**EXTRACTED ENTRIES:**
__________
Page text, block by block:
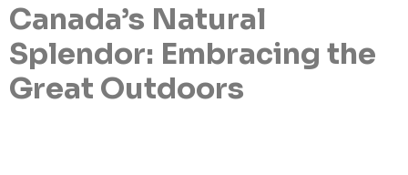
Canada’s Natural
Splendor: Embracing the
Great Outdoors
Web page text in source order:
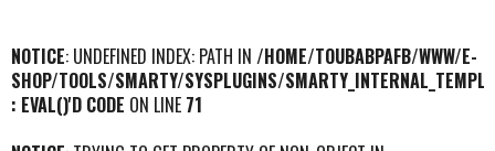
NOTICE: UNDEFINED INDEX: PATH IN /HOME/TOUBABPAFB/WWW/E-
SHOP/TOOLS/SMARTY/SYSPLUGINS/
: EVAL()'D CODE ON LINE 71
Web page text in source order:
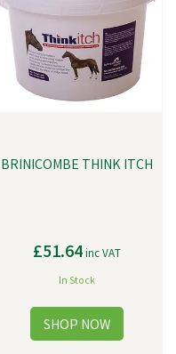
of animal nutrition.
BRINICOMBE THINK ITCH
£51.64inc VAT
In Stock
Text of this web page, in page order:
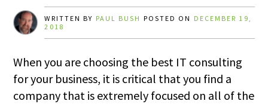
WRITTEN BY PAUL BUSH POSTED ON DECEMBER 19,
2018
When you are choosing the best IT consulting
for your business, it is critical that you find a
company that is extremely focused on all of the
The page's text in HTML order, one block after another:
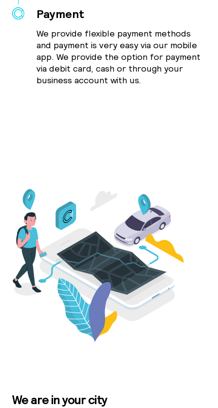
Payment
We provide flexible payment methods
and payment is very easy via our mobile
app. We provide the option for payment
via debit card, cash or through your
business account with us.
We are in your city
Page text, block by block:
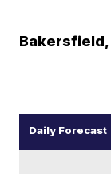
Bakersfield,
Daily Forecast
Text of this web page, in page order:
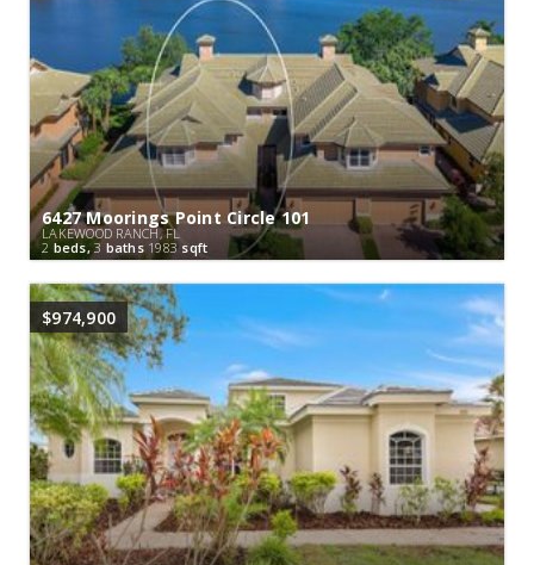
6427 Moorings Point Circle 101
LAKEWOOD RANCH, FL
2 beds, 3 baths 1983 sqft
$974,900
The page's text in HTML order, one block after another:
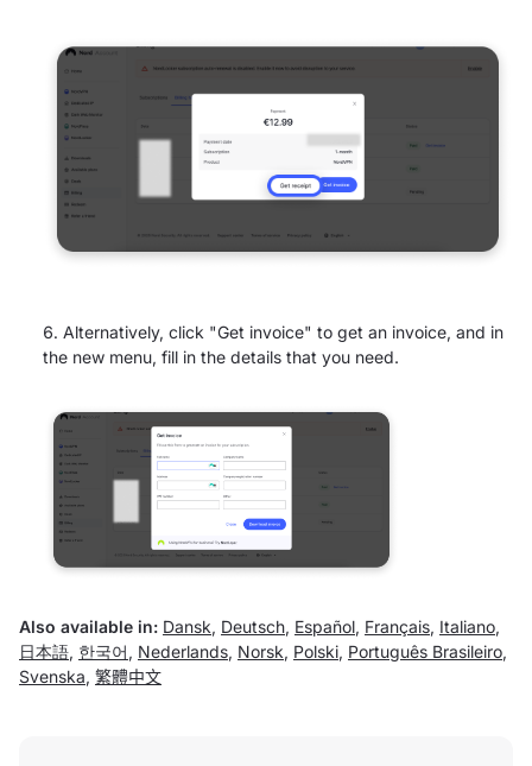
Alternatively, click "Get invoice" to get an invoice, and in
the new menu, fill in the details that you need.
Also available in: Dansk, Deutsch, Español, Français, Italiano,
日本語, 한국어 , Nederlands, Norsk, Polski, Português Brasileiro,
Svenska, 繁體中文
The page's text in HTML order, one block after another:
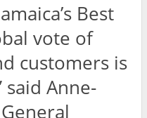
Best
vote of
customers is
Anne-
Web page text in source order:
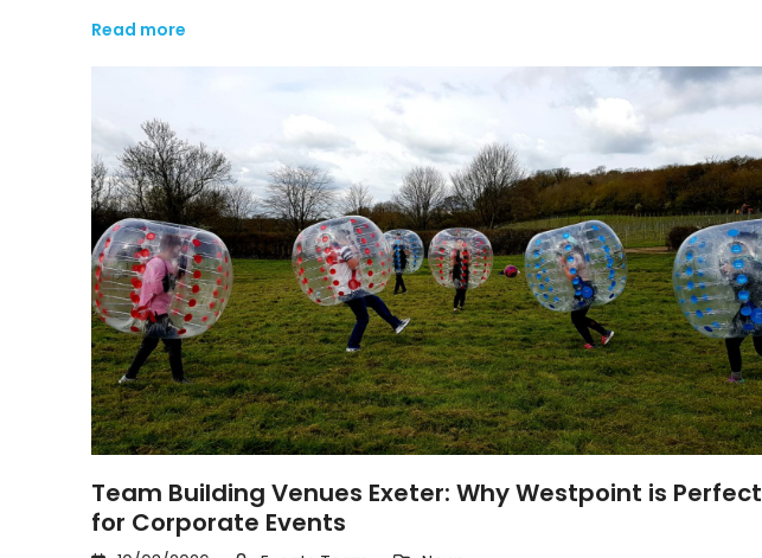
__________
**TASK TO COMPLETE:** Retype the whole listing word for word. Skip the pictures.

**EXPECTED OUTPUT:**
Page text, block by block:
Canada’s Natural
Splendor: Embracing the
Great Outdoors
Web page text in source order:
NOTICE: UNDEFINED INDEX: PATH IN /HOME/TOUBABPAFB/WWW/E-
SHOP/TOOLS/SMARTY/SYSPLUGINS/
: EVAL()'D CODE ON LINE 71
Web page text in source order:
of animal nutrition.
BRINICOMBE THINK ITCH
£51.64inc VAT
In Stock
Text of this web page, in page order:
WRITTEN BY PAUL BUSH POSTED ON DECEMBER 19,
2018
When you are choosing the best IT consulting
for your business, it is critical that you find a
company that is extremely focused on all of the
The page's text in HTML order, one block after another:
Payment
We provide flexible payment methods
and payment is very easy via our mobile
app. We provide the option for payment
via debit card, cash or through your
business account with us.
We are in your city
Page text, block by block:
Bakersfield,
Daily Forecast
Text of this web page, in page order:
6427 Moorings Point Circle 101
LAKEWOOD RANCH, FL
2 beds, 3 baths 1983 sqft
$974,900
The page's text in HTML order, one block after another:
Alternatively, click "Get invoice" to get an invoice, and in
the new menu, fill in the details that you need.
Also available in: Dansk, Deutsch, Español, Français, Italiano,
日本語, 한국어 , Nederlands, Norsk, Polski, Português Brasileiro,
Svenska, 繁體中文
The page's text in HTML order, one block after another:
Best
vote of
customers is
Anne-
Web page text in source order:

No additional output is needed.